In becoming Magister Ludi, Knecht achieves a singular position in Castalian society, combining the highest authority and highest responsibility toward the symbol of its governing ideal: the Glass Bead Game. However, we should not assume that his eventual decision to abdicate his position is a straightforward rejection of this ideal. Knecht is in a better position to appreciate the value of Castalia and the Game than anyone, but he is also in a better position to appreciate their historical precariousness. He sees that the unique nonutilitarian value which makes the Game so precious is precisely what puts it in danger, and that treating it as the culmination of a teleological development incorporating science, art, and religion does nothing to assuage this danger.10
Knecht’s break with the Hegelian conception of history thus forces him to reevaluate the conceptions of freedom and value lodged within it, but the result is more of a reorientation than a rejection.11 This is best indicated by the quotation with which Knecht ends his circular letter:
Times of terror and deepest misery may be in the offing. But if any happiness at all is to be extracted from that misery, it can be only a spiritual happiness, looking backward toward the conservation of the culture of earlier times, looking forward toward serene and stalwart defense of the things of the spirit in an age which otherwise might succumb wholly to material things.12
The life of the mind that the Game symbolizes retains its unconditional value (Beauty), but it must ever be practically subordinated to the conditions under which it can be realized (Right). This implies a new compact between Castalia’s two roles, in which its pedagogical responsibilities toward the world beyond must be prioritized over its aesthetic devotion to thought for its own sake.
II. The Game of Games
Perhaps the most significant feature of the above interpretation is that the symbolic role of the Glass Bead Game has little to do with its status as a game. Of course, much of the Game’s symbolic power derives from the fact that it is described obliquely, through various suggestive analogies and allusions, including its very name, which refers to its mathematical origins in the manipulation of special abacuses, rather than anything to do with its modern practice.13 Despite many earnest attempts to devise rules by which the Game could be played in reality, none has come close to capturing the air of sublime mystery and intellectual subtlety that Hesse so deftly weaves about it.14 Nevertheless, there is more to the Game qua game than is required for the symbolic role already described, and more to the core themes of freedom and value that can be revealed by disentangling them from the concept of history and connecting them to the concept of game.
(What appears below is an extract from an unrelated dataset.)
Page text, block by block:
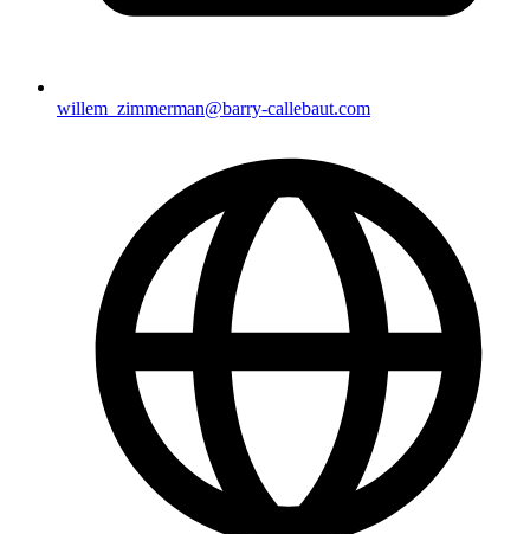
willem_zimmerman@barry-callebaut.com

Hesse provides an overview of the origins of the Game in the historians’ introduction to Knecht’s biography, and describes its general character and how it is played at various points throughout the book. The following passage is perhaps the most representative:
Under the shifting hegemony of now this, now that science or art, the Game of games had developed into a kind of universal language through which the players could express values and set these in relation to one another. Throughout its history the Game was closely allied with music, and usually proceeded according to musical or mathematical rules. One theme, two themes, or three themes were stated, elaborated, varied, and underwent a development quite similar to that of the theme in a Bach fugue or a concerto movement. A Game, for example, might start from a given astronomical configuration, or from the actual theme of a Bach fugue, or from a sentence out of Leibniz or the Upanishads, and from this theme, depending on the intentions and talents of the player, it could either further explore and elaborate the initial motif or else enrich its expressiveness by allusions to kindred concepts.15
The heart of the Game is its language—an ideographic script comparable to Chinese—whose vast and scrupulously maintained lexicon enables it to communicate ideas from any discipline, and whose subtle yet mathematically precise syntax enables it to express correspondences between ideas across disciplinary boundaries.16 This aspires in some ways to the notion of a characteristica universalis proposed by Leibniz. However, while it certainly realizes the encyclopedic ambition of Leibniz’s proposal, it falls short of the corresponding logical ambition of a calculus rationator—a universal framework in which every dispute between competing intellectual positions can be resolved by means of demonstration. By contrast, the Game develops the affinity between mathematics and music into a lingua sacra—a sacred language in which every harmony, symmetry, or counterpoint between disparate themes can be represented as a pure aesthetic abstraction.17 This opposition manifests an incipient tension between the universitas litterarum as a search for Truth, and the Game as a search for Beauty.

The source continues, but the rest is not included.